Work instruction
Drop every image and restate the entries below word for word.

Dataset extract
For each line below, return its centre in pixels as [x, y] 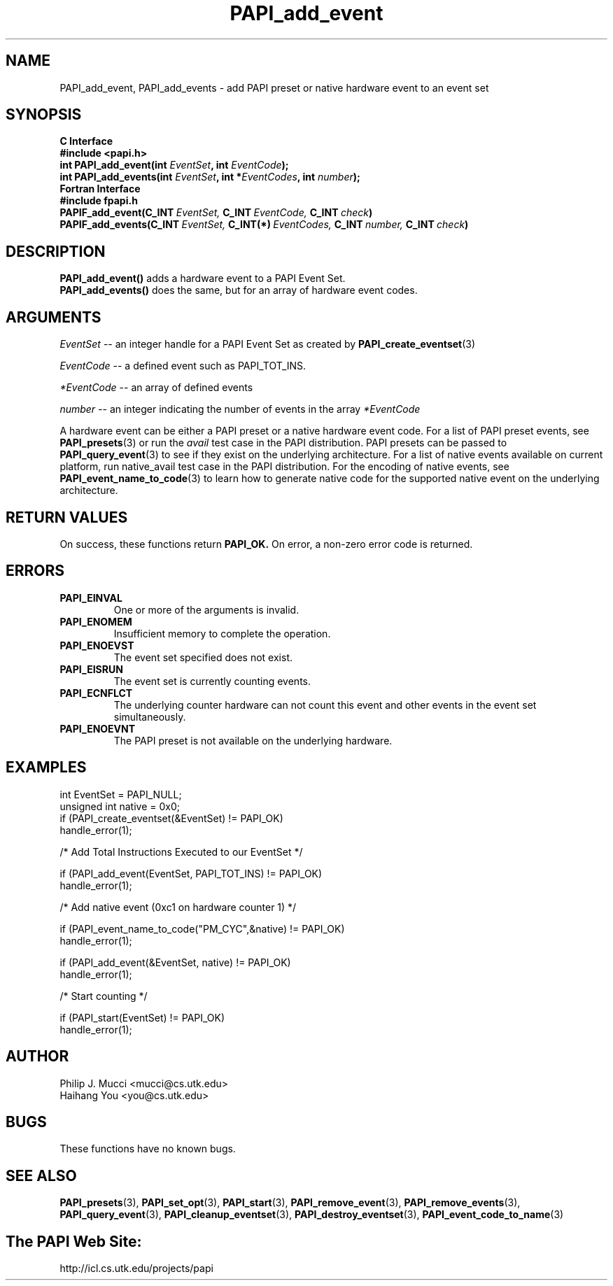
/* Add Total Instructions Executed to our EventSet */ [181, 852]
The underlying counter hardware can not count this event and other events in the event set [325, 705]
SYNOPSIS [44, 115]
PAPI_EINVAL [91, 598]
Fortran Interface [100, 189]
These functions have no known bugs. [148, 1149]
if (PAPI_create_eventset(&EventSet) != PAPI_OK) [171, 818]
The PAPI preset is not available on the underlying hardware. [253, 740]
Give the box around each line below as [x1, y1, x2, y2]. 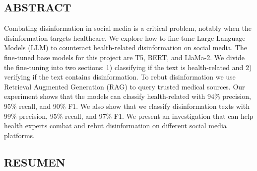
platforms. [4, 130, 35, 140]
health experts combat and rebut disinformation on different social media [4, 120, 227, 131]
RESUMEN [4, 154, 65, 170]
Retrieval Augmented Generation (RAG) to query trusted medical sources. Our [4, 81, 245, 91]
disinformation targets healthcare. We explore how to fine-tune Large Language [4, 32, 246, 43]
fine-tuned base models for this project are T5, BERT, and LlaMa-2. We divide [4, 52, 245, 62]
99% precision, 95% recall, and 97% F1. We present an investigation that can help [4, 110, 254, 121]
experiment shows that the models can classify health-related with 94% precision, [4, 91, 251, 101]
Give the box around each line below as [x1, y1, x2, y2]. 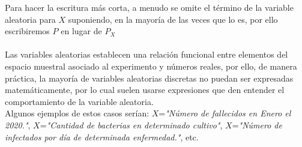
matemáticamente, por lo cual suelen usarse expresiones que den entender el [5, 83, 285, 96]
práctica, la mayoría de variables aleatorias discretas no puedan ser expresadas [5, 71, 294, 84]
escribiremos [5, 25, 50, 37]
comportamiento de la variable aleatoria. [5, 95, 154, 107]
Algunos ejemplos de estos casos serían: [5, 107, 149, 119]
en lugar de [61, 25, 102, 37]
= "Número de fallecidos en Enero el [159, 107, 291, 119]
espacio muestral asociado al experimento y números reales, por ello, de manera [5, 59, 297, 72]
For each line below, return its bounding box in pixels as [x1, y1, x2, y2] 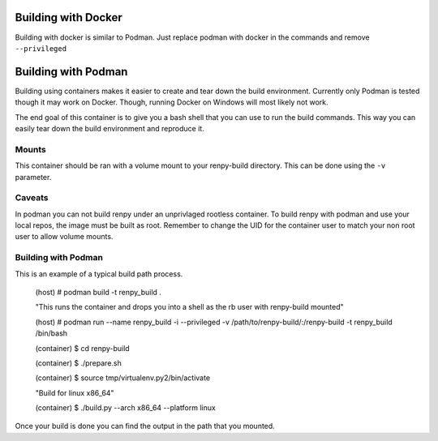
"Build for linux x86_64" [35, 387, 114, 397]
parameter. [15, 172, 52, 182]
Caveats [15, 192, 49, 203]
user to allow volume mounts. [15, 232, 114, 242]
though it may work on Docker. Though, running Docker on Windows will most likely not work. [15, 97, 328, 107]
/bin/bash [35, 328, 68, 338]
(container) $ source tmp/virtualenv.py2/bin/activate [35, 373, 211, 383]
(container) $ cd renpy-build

Exercise output
For each line below, return its centre in pixels as [x, y] 
/* Add Total Instructions Executed to our EventSet */ [181, 852]
The underlying counter hardware can not count this event and other events in the event set [325, 705]
SYNOPSIS [44, 115]
PAPI_EINVAL [91, 598]
Fortran Interface [100, 189]
These functions have no known bugs. [148, 1149]
if (PAPI_create_eventset(&EventSet) != PAPI_OK) [171, 818]
The PAPI preset is not available on the underlying hardware. [253, 740]
Give the box around each line below as [x1, y1, x2, y2]. 
platforms. [4, 130, 35, 140]
health experts combat and rebut disinformation on different social media [4, 120, 227, 131]
RESUMEN [4, 154, 65, 170]
Retrieval Augmented Generation (RAG) to query trusted medical sources. Our [4, 81, 245, 91]
disinformation targets healthcare. We explore how to fine-tune Large Language [4, 32, 246, 43]
fine-tuned base models for this project are T5, BERT, and LlaMa-2. We divide [4, 52, 245, 62]
99% precision, 95% recall, and 97% F1. We present an investigation that can help [4, 110, 254, 121]
experiment shows that the models can classify health-related with 94% precision, [4, 91, 251, 101]
Give the box around each line below as [x1, y1, x2, y2]. 
matemáticamente, por lo cual suelen usarse expresiones que den entender el [5, 83, 285, 96]
práctica, la mayoría de variables aleatorias discretas no puedan ser expresadas [5, 71, 294, 84]
escribiremos [5, 25, 50, 37]
comportamiento de la variable aleatoria. [5, 95, 154, 107]
Algunos ejemplos de estos casos serían: [5, 107, 149, 119]
en lugar de [61, 25, 102, 37]
= "Número de fallecidos en Enero el [159, 107, 291, 119]
espacio muestral asociado al experimento y números reales, por ello, de manera [5, 59, 297, 72]
For each line below, return its bounding box in pixels as [x1, y1, x2, y2] 
"Build for linux x86_64" [35, 387, 114, 397]
parameter. [15, 172, 52, 182]
Caveats [15, 192, 49, 203]
user to allow volume mounts. [15, 232, 114, 242]
though it may work on Docker. Though, running Docker on Windows will most likely not work. [15, 97, 328, 107]
/bin/bash [35, 328, 68, 338]
(container) $ source tmp/virtualenv.py2/bin/activate [35, 373, 211, 383]
(container) $ cd renpy-build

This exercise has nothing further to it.